Por la noche, con menos dignatarios extranjeros y más glamour local, el dress code era de rigurosa etiqueta en la cena elísea en honor de la reina. Ya no había sombreritos, sino diademas, las señoras lucían traje largo y los caballeros gastaban esmoquin o terno oscuro. Entre los 240 invitados figuraban no pocos ministros del gobierno de Manuel Valls, empresarios de éxito como Bernard Arnault y celebrities galas de la talla de Carole Bouquet, Charlotte Gainsbourg, Jane Birkin, la tenista Marion Bartoli o el entrenador del Arsenal Arsène Wenger.

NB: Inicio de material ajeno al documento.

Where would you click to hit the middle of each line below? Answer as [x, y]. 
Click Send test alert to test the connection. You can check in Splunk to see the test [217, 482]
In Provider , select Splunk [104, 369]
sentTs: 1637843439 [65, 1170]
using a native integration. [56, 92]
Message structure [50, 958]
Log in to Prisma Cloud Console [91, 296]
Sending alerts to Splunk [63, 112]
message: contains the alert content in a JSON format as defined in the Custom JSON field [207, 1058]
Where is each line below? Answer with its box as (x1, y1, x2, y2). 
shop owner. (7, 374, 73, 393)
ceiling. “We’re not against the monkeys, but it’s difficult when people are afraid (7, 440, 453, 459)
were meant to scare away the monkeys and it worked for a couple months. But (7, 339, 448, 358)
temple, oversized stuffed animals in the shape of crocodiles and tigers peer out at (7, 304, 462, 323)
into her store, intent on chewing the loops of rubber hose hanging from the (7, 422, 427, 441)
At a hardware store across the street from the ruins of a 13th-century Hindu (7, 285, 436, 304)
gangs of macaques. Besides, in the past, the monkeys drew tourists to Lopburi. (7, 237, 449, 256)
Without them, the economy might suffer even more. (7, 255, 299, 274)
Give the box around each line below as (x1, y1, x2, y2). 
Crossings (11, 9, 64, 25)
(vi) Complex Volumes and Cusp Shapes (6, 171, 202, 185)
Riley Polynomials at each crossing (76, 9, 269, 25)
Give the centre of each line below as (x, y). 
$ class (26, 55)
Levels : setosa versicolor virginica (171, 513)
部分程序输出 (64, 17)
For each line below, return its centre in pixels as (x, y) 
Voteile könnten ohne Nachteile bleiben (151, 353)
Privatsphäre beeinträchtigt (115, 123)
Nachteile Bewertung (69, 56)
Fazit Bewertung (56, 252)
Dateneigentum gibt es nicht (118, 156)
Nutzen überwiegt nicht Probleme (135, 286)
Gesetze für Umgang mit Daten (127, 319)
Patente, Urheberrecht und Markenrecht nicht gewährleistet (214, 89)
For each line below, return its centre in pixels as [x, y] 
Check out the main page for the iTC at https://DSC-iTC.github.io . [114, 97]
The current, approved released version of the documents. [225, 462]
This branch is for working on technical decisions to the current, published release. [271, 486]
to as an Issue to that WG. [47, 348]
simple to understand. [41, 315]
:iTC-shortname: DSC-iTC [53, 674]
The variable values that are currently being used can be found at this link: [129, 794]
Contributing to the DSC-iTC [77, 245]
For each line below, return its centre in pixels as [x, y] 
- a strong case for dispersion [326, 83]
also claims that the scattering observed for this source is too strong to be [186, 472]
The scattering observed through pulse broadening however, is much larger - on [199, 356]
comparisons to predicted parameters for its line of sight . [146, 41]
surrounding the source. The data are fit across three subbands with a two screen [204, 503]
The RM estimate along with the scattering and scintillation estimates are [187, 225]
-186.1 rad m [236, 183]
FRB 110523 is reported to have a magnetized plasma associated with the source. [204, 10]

En el menú, creado por el chef de palacio Guillaume Gomez siguiendo las estrictas consignas de Buckingham, no debía haber platos pesados del tipo caracoles con ajo o ancas de rana y mucho menos carne de caballo, dado que los Windor son grandes amantes de la hípica y su majestad todavía monta a los 80 años. Por contra, Isabel II adora el foie gras, a pesar de que su primogénito Carlos lo considera maltrato a las pobres ánades. Un plato de cordero con verduras estacionales y una selección de cinco quesos precedieron a un postre creativo bautizado como "Sensación de verano". Todo ello, regado con Sauternes -para el foie y los quesos-, Burdeos tinto -con el cordero- y mucho champagne.

"Todavía recuerdo la primera vez que vine a este ciudad, en 1948", recordó la reina antes de pasar a la mesa. "Gran Bretaña y Francia están ligadas por experiencias comunes de luchas y reconciliaciones, unidas por una mezcla única de amistad, rivalidad, buen humor y admiración", ha añadido su majestad para luego brindar con Hollande en copas talladas. Este sábado, a primera hora, el presidente francés acompañará a su ilustre invitada a visitar el mercado de flores parisino: un lugar que le trae muy buenos recuerdos ya que lo descubrió hace décadas, con su marido, cuando estaba embarazada de su primer hijo.